Мартин. Но мы, когда поели и выпили, мы становимся прямою противоположностью того, чем нам надлежит быть. Ленивое пищеварение наше настраивает разум наш по желудку, и в расслаблении чрезмерного покоя родятся похоти, легко нас одолевающие.
Гец. Один стакан, брат Мартин, не потревожит ваш сон. Вы много прошли сегодня.
Мартин. Во имя божье!
Они чокаются.
Я не выношу тунеядцев. И все-таки нельзя сказать, чтоб все монахи были тунеядцами. Они делают, что могут. Я иду от святого Фейта, где ночевал. Настоятель водил меня в сад: воистину полная чаша. Превосходнейший салат! Не капуста, а услада душевная! А цветная капуста и артишоки такие, каких во всей Европе не сыщешь!
Гец. Так, значит, вас это дело не привлекает.
Мартин. Ах, если бы господь создал меня садовником или монастырским собирателем лекарственных трав! Я был бы счастлив. Настоятель мой любит меня — монастырь мой в Эрфурте, в Саксонии, он знает, что я не создан для покоя, и посылает меня всюду, где надо что-нибудь устроить. Я иду к епископу Констанцскому.
Гец. Еще стаканчик! Желаю удачи!
Мартин. Вам того же.
Гец. Что вы так смотрите на меня, брат?
Мартин. Я влюбился в панцирь ваш.
Гец. Он вам нравится? Носить его тяжко и обременительно.
Мартин. А что же не обременительно на сем свете? По мне, самое обременительное — не сметь быть человеком. Бедность, целомудрие и послушание — вот три обета, из которых каждый, взятый в отдельности, кажется наиболее противным природе. Как же невыносимы все они, взятые вместе! И всю жизнь свою безрадостно задыхаются под этим гнетом или под еще более тяжким бременем угрызений совести! О господин мой! Что значат все тягости вашей жизни в сравнении с горестным положением сословия, которое из-за дурно понятого стремления стать ближе к господу отвергает лучшие стремления, какими созидается, растет и созревает человек!
Гец. Если бы обеты ваши не были столь священны, я предложил бы вам надеть доспехи, дал бы коня, и мы б отправились вместе.
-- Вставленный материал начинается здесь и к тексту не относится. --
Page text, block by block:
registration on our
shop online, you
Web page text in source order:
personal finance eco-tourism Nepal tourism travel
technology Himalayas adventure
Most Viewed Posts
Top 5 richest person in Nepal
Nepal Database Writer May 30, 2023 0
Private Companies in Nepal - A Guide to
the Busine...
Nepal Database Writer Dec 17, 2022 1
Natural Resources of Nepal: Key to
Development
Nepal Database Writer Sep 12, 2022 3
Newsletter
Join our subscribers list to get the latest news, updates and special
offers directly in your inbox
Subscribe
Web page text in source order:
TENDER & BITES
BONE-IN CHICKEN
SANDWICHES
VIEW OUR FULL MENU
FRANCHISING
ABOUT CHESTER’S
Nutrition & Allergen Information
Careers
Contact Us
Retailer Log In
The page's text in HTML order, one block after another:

Мартин. О, если б господу было угодно даровать плечам моим силу снести тяжесть доспехов и руке моей — мощь, дабы сбить с коня врага! Бедная, слабая рука, ты издавна привыкла носить крест и мирную хоругвь да махать кадилом, тебе ли владеть копьем и мечом? Мой голос, пригодный лишь для «Ave» и «Аллилуйя», был бы для врага глашатаем моей немощи, тогда как ваш заранее побеждает его. Нет, обеты не смогли бы помешать мне вновь вступить в орден, учрежденный создателем моим!
Гец. Счастливого возвращения!
Мартин. Я пью лишь за ваше. Возвращение в мою клетку — всегда несчастие. Когда вы, господин мой, возвращаетесь под кров ваш с сознанием вашей храбрости и силы, их не может победить и сама усталость! Когда вы впервые за долгий срок в безопасности от нападения врага и безоружный простираетесь на ложе и вас одолевает сон, который вам слаще, чем для меня глоток воды после долгой жажды, тогда вы можете говорить о счастье.
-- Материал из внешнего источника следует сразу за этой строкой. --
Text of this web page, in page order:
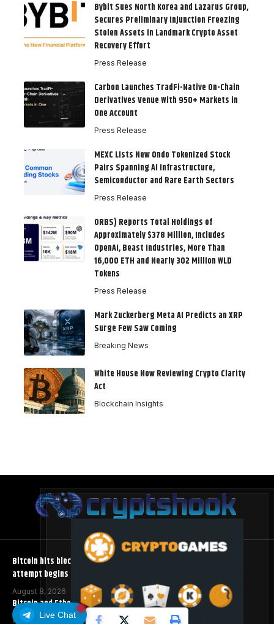
Live Chat
Bybit Sues North Korea and Lazarus Group,
Secures Preliminary Injunction Freezing
Stolen Assets in Landmark Crypto Asset
Recovery Effort
Press Release
Carbon Launches TradFi-Native On-Chain
Derivatives Venue With 950+ Markets in
One Account
Press Release
MEXC Lists New Ondo Tokenized Stock
Pairs Spanning AI Infrastructure,
Semiconductor and Rare Earth Sectors
Press Release
ORBS) Reports Total Holdings of
Approximately $378 Million, Includes
OpenAI, Beast Industries, More Than
16,000 ETH and Nearly 302 Million WLD
Tokens
Press Release
Mark Zuckerberg Meta AI Predicts an XRP
Surge Few Saw Coming
Breaking News
White House Now Reviewing Crypto Clarity
Act
Blockchain Insights
Bitcoin hits block 961,632 as the controversial BIP-110 soft fork
attempt begins
August 8, 2026
Bitcoin and Ethereum ETFs Post Best Week Since April
August 8, 2026
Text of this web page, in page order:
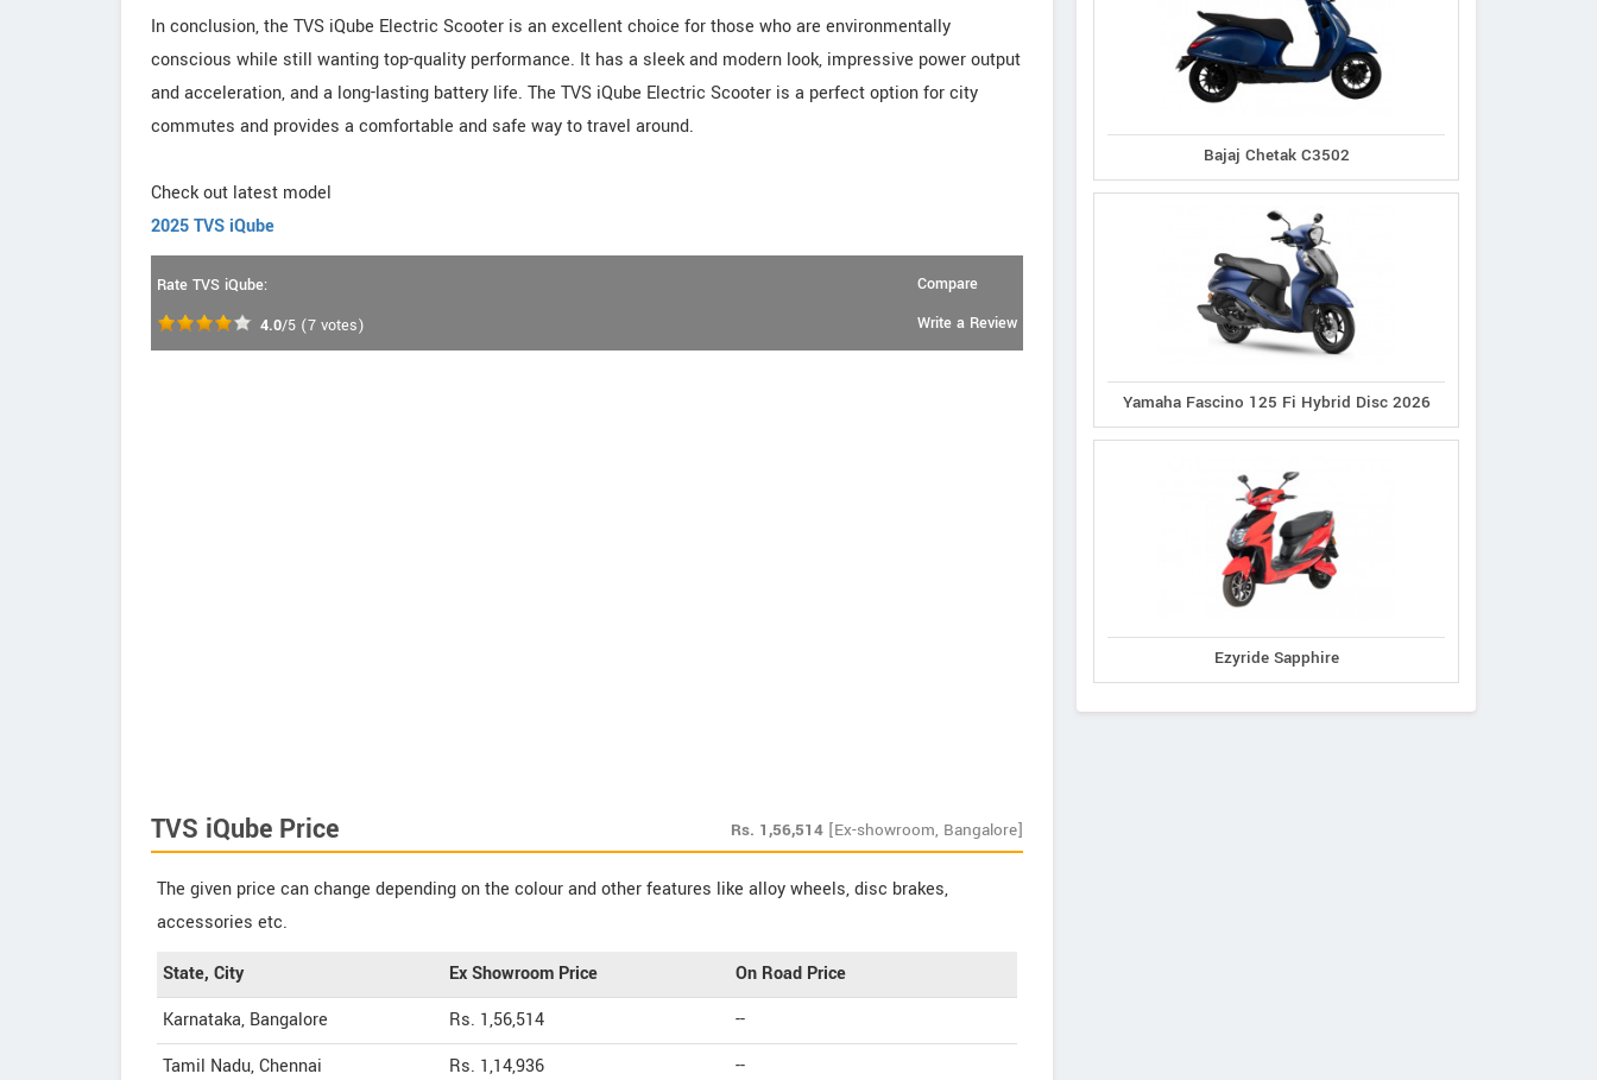
In conclusion, the TVS iQube Electric Scooter is an excellent choice for those who are environmentally
conscious while still wanting top-quality performance. It has a sleek and modern look, impressive power output
and acceleration, and a long-lasting battery life. The TVS iQube Electric Scooter is a perfect option for city
commutes and provides a comfortable and safe way to travel around.
Check out latest model
2025 TVS iQube
Rate TVS iQube:
4.0/5 (7 votes)
Compare
Write a Review
TVS iQube Price Rs. 1,56,514 [Ex-showroom, Bangalore]
The given price can change depending on the colour and other features like alloy wheels, disc brakes,
accessories etc.
State, City Ex Showroom Price
On Road Price
Karnataka, Bangalore
Rs. 1,56,514
--
Tamil Nadu, Chennai
Rs. 1,14,936
--
Bajaj Chetak C3502
Yamaha Fascino 125 Fi Hybrid Disc 2026
Ezyride Sapphire

Гец. Зато это редко случается.
Мартин
Гец. И что же?
Мартин. А жены ваши!
Гец. Благородная, прекрасная женщина.
Мартин. Счастлив муж добродетельной жены и число дней его сугубое. Я не знаю женщин, хотя женщина была венцом творения!
Гец
Георг
Гец. Выведи моего коня. Пусть Ганс сядет в седло. Прощайте, дорогой брат, да сохранит вас господь! Будьте мужественны и терпеливы. Бог не оставит вас.
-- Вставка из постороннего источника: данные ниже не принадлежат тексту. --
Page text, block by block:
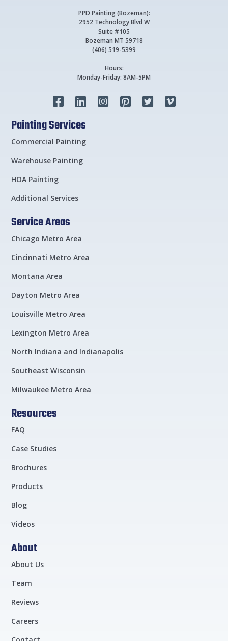
PPD Painting (Bozeman):
2952 Technology Blvd W
Suite #105
Bozeman MT 59718
(406) 519-5399
Hours:
Monday-Friday: 8AM-5PM
     
Painting Services
Commercial Painting
Warehouse Painting
HOA Painting
Additional Services
Service Areas
Chicago Metro Area
Cincinnati Metro Area
Montana Area
Dayton Metro Area
Louisville Metro Area
Lexington Metro Area
North Indiana and Indianapolis
Southeast Wisconsin
Milwaukee Metro Area
Resources
FAQ
Case Studies
Brochures
Products
Blog
Videos
About
About Us
Team
Reviews
Careers
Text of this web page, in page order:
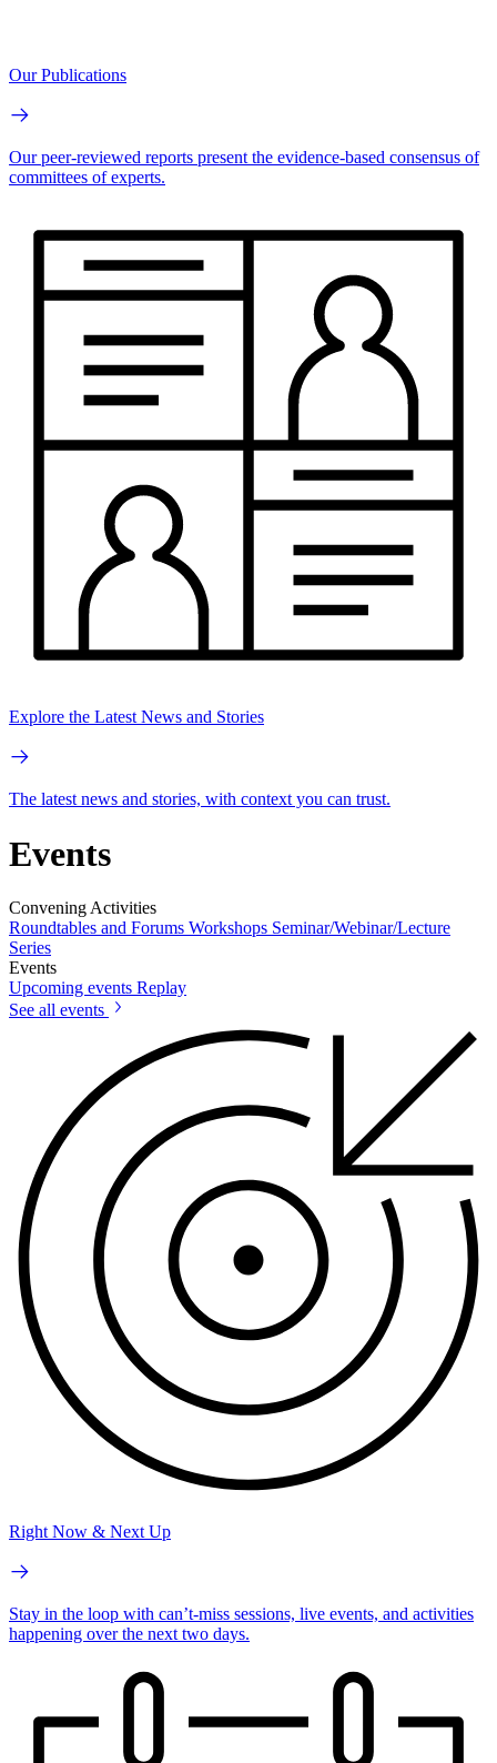
Our Publications
Our peer-reviewed reports present the evidence-based consensus of
committees of experts.
Explore the Latest News and Stories
The latest news and stories, with context you can trust.
Events
Convening Activities
Roundtables and Forums Workshops Seminar/Webinar/Lecture
Series
Events
Upcoming events Replay
See all events
Right Now & Next Up
Stay in the loop with can’t-miss sessions, live events, and activities
happening over the next two days.
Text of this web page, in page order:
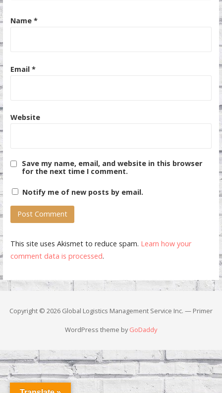
Name *
Email *
Website
Save my name, email, and website in this browser
for the next time I comment.
Notify me of new posts by email.
This site uses Akismet to reduce spam. Learn how your
comment data is processed.
Copyright © 2026 Global Logistics Management Service Inc. — Primer
WordPress theme byGoDaddy
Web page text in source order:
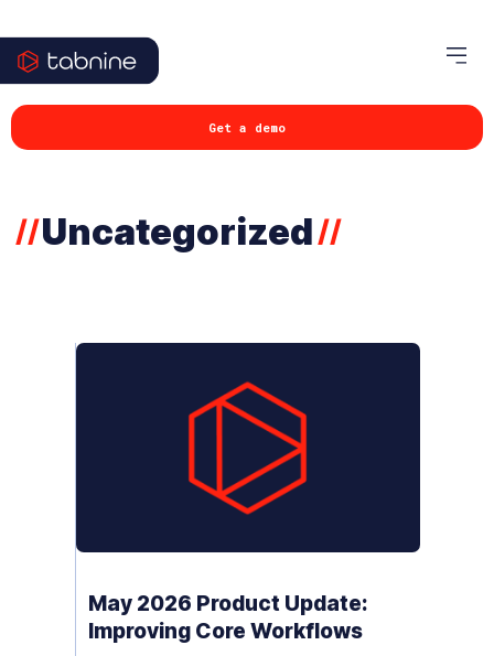
Get a demo
//Uncategorized//
May 2026 Product Update:
Improving Core Workflows
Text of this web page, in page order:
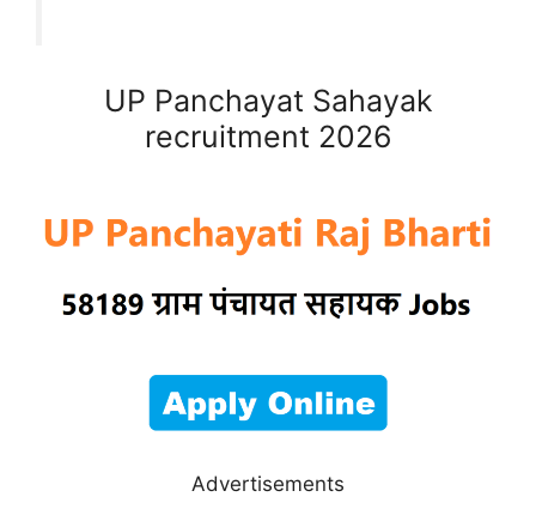
UP Panchayat Sahayak
recruitment 2026
Advertisements
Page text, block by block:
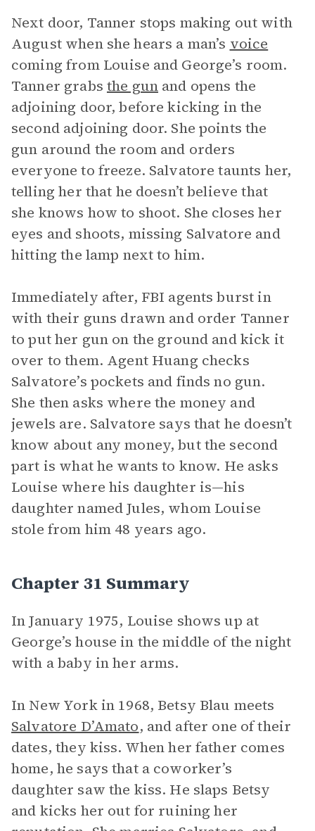
Next door, Tanner stops making out with
August when she hears a man’s voice
coming from Louise and George’s room.
Tanner grabs the gun and opens the
adjoining door, before kicking in the
second adjoining door. She points the
gun around the room and orders
everyone to freeze. Salvatore taunts her,
telling her that he doesn’t believe that
she knows how to shoot. She closes her
eyes and shoots, missing Salvatore and
hitting the lamp next to him.
Immediately after, FBI agents burst in
with their guns drawn and order Tanner
to put her gun on the ground and kick it
over to them. Agent Huang checks
Salvatore’s pockets and finds no gun.
She then asks where the money and
jewels are. Salvatore says that he doesn’t
know about any money, but the second
part is what he wants to know. He asks
Louise where his daughter is—his
daughter named Jules, whom Louise
stole from him 48 years ago.
Chapter 31 Summary
In January 1975, Louise shows up at
George’s house in the middle of the night
with a baby in her arms.
In New York in 1968, Betsy Blau meets
Salvatore D’Amato, and after one of their
dates, they kiss. When her father comes
home, he says that a coworker’s
daughter saw the kiss. He slaps Betsy
and kicks her out for ruining her
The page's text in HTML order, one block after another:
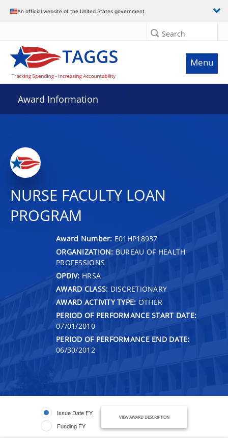
An official website of the United States government
Search
Menu
Award Information
NURSE FACULTY LOAN
PROGRAM
Award Number: E01HP18937
ORGANIZATION: BUREAU OF HEALTH
PROFESSIONS
OPDIV: HRSA
AWARD CLASS: DISCRETIONARY
AWARD ACTIVITY TYPE: OTHER
PERIOD OF PERFORMANCE START DATE:
07/01/2010
PERIOD OF PERFORMANCE END DATE:
06/30/2012
Issue Date FY
Funding FY
VIEW AWARD DESCRIPTION

Мартин. Я хотел бы знать ваше имя.
Гец. Извините меня. Прощайте!
Мартин. Зачем даете вы мне шуйцу? Или я не достоин рыцарской десницы?
Гец. Вы должны были удовольствоваться ею, даже если б были императором. Моя десница, правда, в бою не бесполезна, но к дружескому пожатию она не чувствительна — она слилась воедино с перчаткой, а перчатка, как видите, железная.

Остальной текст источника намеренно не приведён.